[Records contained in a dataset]
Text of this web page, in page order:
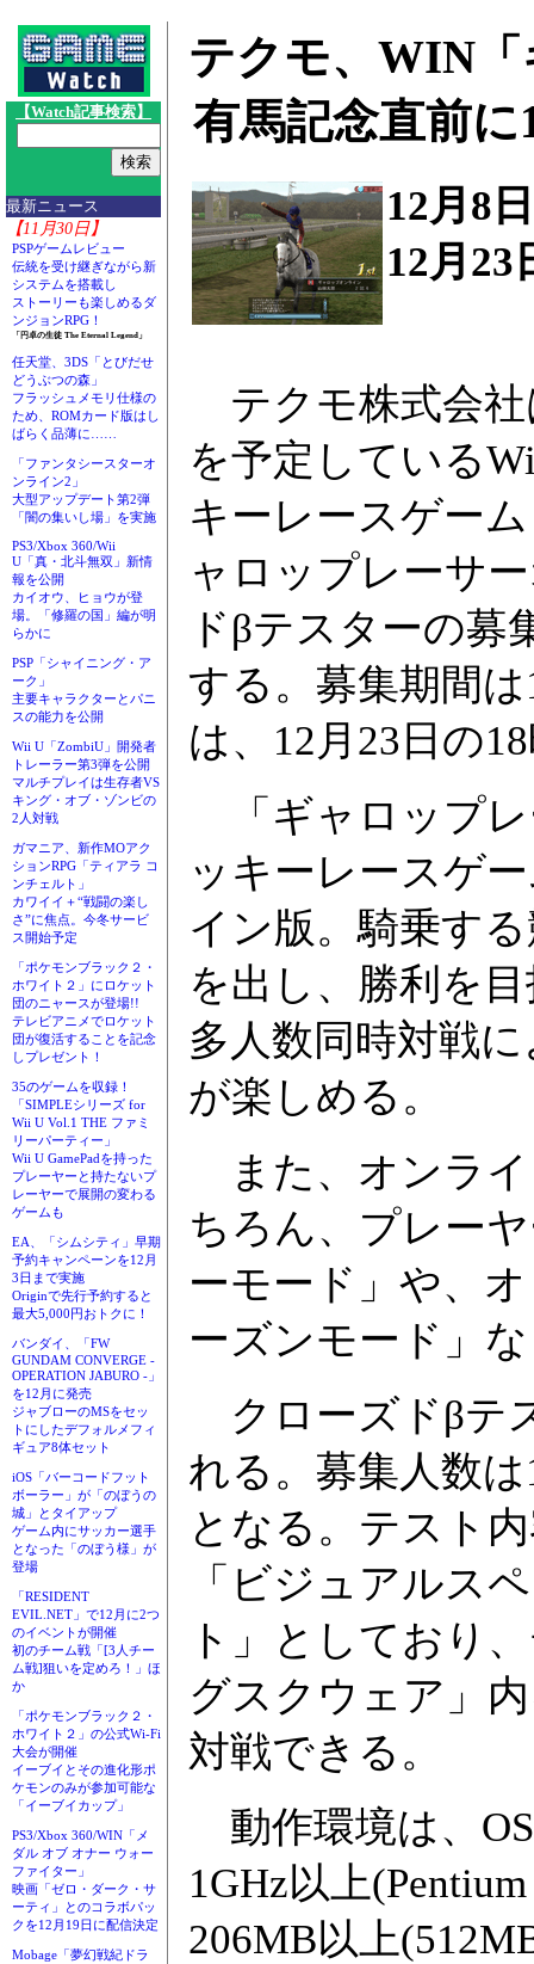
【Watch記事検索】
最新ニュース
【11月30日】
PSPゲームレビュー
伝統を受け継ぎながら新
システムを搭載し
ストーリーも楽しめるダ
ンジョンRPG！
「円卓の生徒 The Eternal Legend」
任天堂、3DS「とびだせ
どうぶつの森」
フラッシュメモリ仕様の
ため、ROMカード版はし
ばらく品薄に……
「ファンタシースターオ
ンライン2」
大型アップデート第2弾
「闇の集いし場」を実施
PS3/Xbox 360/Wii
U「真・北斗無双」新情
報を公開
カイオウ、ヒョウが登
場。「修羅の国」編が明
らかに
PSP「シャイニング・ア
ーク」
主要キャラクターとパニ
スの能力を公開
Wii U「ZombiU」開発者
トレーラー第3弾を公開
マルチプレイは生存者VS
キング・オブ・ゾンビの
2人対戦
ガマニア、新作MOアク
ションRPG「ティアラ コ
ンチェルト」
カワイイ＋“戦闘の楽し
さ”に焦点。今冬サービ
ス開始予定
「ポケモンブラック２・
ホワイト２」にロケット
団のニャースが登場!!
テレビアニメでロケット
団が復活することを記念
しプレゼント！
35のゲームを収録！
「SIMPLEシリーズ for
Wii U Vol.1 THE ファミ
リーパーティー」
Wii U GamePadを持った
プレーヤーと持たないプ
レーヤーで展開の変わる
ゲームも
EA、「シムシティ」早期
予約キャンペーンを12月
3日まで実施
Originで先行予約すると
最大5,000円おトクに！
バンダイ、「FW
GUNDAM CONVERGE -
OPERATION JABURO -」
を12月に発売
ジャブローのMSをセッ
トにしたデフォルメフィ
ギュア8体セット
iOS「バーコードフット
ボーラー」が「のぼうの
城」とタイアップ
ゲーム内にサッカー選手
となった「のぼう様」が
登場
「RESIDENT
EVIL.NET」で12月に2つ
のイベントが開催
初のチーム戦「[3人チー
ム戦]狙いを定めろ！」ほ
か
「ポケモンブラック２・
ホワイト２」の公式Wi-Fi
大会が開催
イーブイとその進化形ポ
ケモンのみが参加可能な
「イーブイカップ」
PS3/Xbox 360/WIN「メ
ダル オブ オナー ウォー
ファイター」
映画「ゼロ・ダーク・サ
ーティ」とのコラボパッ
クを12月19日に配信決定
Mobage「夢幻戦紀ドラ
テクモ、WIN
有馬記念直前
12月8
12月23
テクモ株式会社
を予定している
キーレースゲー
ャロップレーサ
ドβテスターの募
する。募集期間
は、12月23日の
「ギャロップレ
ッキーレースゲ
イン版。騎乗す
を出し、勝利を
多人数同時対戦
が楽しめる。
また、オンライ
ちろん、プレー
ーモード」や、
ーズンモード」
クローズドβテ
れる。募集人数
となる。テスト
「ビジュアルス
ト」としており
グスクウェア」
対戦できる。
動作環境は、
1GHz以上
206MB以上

...

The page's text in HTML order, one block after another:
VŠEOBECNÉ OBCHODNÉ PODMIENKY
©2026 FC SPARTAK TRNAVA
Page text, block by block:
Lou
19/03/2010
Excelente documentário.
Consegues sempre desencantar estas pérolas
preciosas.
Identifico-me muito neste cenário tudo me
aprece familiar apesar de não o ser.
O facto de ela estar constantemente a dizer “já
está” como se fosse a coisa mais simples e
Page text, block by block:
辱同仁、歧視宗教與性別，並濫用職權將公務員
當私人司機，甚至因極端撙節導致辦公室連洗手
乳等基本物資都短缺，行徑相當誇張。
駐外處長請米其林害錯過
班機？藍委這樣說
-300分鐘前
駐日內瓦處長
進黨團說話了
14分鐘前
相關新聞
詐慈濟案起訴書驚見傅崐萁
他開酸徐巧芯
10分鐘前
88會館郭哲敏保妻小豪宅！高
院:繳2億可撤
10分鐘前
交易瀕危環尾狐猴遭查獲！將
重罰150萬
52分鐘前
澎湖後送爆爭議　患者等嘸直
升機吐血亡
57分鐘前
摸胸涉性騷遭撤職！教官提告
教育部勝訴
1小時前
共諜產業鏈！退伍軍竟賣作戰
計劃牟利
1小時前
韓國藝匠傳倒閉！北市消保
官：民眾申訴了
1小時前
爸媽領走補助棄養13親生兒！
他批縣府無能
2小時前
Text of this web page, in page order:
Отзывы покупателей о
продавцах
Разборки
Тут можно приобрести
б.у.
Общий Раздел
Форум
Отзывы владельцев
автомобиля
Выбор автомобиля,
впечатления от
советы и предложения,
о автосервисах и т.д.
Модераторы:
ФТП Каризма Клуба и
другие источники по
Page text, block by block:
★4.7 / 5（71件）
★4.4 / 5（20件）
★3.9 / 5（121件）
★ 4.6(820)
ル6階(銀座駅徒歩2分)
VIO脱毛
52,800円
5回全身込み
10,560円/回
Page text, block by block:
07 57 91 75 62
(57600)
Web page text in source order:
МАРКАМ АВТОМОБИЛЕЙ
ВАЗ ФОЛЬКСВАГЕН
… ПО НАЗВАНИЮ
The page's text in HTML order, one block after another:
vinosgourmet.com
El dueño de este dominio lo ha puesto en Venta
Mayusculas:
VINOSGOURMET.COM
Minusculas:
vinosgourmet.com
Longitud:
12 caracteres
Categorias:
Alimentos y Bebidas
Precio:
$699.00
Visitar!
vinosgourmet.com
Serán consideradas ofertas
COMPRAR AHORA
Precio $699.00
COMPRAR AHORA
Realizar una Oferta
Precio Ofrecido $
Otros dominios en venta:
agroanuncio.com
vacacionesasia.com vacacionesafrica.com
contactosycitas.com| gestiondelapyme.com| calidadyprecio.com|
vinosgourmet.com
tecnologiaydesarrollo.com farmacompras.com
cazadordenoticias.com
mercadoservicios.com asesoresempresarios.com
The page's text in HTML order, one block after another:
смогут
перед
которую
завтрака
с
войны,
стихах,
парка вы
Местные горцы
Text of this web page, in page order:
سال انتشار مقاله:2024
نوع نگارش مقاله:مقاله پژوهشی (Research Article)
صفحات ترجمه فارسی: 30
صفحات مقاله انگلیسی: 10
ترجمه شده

**Exercise requirements:** Your answer should be the lines above that contain the word "Отзывы", copied out.

**Reply:**
Отзывы покупателей о
Отзывы владельцев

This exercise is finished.